**THE PROBLEM**
Write out nothing except the lines running from the one containing "Property Documentation (134, 279)" to the last line of the data, exactly as they stand.

**EXERCISE MATERIALS**
• • • • •

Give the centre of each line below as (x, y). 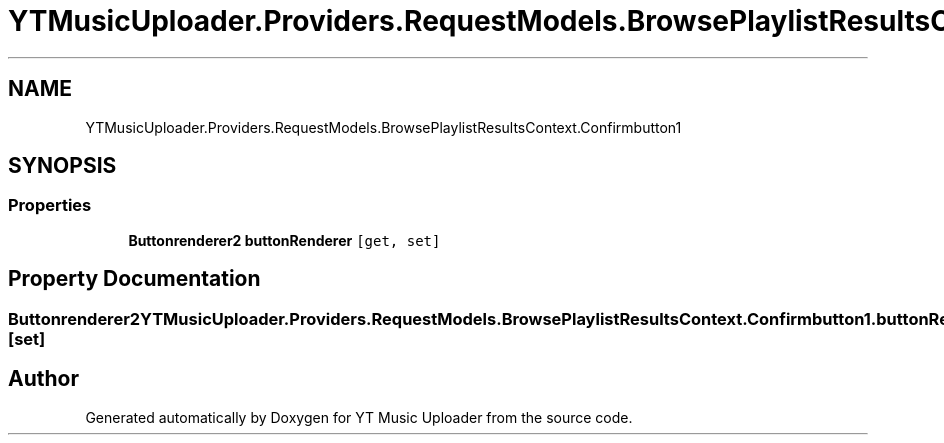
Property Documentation (134, 279)
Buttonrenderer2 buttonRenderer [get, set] (284, 240)
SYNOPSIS (62, 166)
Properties (50, 205)
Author (43, 379)
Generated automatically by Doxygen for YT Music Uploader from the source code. (359, 417)

• • • • •

**WORKED SOLUTION**
Property Documentation (134, 279)
Buttonrenderer2 buttonRenderer [get, set] (284, 240)
SYNOPSIS (62, 166)
Properties (50, 205)
Author (43, 379)
Generated automatically by Doxygen for YT Music Uploader from the source code. (359, 417)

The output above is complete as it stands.